Ronan Bennett's The Catastrophist set in the Congo as it achieves independence and Havoc, in Its Third Year set in 17th century horthern England are both good reads.
posted by Abiezer at 11:32 PM on July 12, 2008 [1 favorite]

If you like Atanarjuat, then try reading Kabloona by Gontran De Poncins. A couple of other films from the Native perspective set in the present day: Pow Wow Highway and Smoke Signals. A bit flawed but interesting, a couple of other films: Black Robe and The Snow Walker. The New Zealand films Utu and Once Were Warriors are excellent, also Dersu Uzala is very good.

Keep in mind also that some of the classics of what is called travel literature, particularly by British authors for some reason, probably fit your criteria, and also memoirs and autobiographies.

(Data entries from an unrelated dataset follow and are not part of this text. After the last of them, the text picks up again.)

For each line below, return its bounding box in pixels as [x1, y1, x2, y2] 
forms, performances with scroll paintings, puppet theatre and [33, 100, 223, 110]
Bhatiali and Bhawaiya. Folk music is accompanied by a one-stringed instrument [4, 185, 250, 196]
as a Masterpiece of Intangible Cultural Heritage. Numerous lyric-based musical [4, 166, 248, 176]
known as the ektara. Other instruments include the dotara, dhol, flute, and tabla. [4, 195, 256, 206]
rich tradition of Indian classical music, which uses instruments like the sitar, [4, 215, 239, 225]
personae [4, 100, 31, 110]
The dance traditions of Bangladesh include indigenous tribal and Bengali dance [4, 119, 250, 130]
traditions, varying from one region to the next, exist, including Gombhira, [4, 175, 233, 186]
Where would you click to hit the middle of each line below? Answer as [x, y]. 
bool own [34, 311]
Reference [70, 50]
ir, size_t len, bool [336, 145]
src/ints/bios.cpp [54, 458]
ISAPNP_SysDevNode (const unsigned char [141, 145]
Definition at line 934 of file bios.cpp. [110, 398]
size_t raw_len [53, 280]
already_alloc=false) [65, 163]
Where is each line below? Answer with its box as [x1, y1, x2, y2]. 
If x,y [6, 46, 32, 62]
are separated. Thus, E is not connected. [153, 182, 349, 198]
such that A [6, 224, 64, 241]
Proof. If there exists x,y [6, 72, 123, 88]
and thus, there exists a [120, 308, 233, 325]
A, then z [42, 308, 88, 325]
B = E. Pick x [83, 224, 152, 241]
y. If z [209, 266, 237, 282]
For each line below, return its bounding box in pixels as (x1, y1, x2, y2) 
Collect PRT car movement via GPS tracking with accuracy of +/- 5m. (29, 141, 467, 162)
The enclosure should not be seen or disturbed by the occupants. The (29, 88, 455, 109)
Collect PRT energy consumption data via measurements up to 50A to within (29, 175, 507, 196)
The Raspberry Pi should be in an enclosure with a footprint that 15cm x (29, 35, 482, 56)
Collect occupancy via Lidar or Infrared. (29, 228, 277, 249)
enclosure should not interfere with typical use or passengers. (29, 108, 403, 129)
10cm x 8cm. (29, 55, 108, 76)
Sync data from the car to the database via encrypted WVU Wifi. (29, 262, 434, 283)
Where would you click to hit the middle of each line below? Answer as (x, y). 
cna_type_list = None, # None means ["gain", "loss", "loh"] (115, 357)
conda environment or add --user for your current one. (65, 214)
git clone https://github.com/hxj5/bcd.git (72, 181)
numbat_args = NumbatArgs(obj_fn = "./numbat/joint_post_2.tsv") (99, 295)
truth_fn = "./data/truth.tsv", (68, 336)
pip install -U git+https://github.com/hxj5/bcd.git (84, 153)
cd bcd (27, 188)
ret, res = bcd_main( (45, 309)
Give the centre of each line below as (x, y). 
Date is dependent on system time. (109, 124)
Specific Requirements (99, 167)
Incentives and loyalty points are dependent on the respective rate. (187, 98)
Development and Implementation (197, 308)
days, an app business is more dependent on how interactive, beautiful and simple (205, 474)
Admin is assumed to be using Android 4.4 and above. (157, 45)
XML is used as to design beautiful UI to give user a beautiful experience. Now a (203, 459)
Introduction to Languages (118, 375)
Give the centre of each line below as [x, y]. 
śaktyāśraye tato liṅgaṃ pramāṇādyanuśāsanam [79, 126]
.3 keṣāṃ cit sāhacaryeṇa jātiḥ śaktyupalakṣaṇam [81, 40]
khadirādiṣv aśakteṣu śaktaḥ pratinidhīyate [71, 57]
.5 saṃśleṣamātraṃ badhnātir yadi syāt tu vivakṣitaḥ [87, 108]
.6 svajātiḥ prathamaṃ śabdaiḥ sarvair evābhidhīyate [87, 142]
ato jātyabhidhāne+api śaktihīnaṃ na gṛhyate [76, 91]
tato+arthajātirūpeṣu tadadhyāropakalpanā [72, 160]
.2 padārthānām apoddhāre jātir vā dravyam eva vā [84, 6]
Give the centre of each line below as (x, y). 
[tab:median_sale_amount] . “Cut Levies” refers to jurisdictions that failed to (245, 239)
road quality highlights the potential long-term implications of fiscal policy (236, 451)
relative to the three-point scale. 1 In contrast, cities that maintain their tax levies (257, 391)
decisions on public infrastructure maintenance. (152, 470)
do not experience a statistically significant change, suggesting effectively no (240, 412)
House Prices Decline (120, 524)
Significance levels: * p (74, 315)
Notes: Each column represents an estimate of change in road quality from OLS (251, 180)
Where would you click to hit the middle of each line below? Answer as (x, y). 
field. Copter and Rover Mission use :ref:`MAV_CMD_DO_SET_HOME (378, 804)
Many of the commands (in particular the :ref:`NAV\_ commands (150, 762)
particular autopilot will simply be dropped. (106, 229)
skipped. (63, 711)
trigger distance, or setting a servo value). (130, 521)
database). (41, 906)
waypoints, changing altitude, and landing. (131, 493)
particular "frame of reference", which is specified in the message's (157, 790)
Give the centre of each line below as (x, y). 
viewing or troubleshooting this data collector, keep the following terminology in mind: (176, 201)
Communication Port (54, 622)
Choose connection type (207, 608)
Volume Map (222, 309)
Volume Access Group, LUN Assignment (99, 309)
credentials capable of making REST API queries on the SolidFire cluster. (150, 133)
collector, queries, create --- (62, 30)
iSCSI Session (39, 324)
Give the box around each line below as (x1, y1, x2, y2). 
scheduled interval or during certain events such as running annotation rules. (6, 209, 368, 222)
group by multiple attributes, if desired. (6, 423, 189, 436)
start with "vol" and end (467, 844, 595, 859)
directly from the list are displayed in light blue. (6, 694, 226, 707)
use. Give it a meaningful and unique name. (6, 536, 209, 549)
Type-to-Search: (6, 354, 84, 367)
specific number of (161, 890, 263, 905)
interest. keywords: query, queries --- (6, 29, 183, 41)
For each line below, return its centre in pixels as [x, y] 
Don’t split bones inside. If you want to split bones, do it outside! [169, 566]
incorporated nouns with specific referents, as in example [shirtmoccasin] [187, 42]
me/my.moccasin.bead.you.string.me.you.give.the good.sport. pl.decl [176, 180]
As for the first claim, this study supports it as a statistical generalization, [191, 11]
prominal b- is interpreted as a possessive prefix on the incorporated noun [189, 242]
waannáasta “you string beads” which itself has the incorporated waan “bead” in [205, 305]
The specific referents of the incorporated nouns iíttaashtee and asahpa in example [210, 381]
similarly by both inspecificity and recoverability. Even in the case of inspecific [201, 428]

I also cannot recommend highly enough A Time of Gifts and Between The Woods and Water by Patrick Leigh Fermor. Also, in no particular order, try Aké: The Years of Childhood by Wole Soyinka, In Patagonia by Bruce Chatwin, News From Tartary by Peter Fleming, Cut Stones and Crossroads by Ronald Wright, Arabian Sands by Wilfred Thesiger, The Places In Between by Rory Stewart, Out of Africa by Isaac Dinesen, My Family and Other Animals by Gerald Durrell.
posted by gudrun at 12:47 PM on July 13, 2008

Response by poster: Thanks everyone, lots of great things to investigate.
posted by MetaMonkey at 12:47 PM on July 13, 2008

The novel Tipping the Velvet is a fascinating look at the different ways of being a lesbian in Victorian England. It's really detailed on the intricacies of the dirty underbelly of London, the sex trade, the entertainment industry, class differences, and the ways different people in different times negotiate their sexualities and sexual identities. Avoid the BBC miniseries, though. All of the scintillation, none of the character or history.

Also: it makes me so happy to hear that other people have seen Atanarjuat. That same studio made another Inuit film a few years later called The Journals of Knud Rasmussen. I haven't seen it yet but I've heard it's amazing.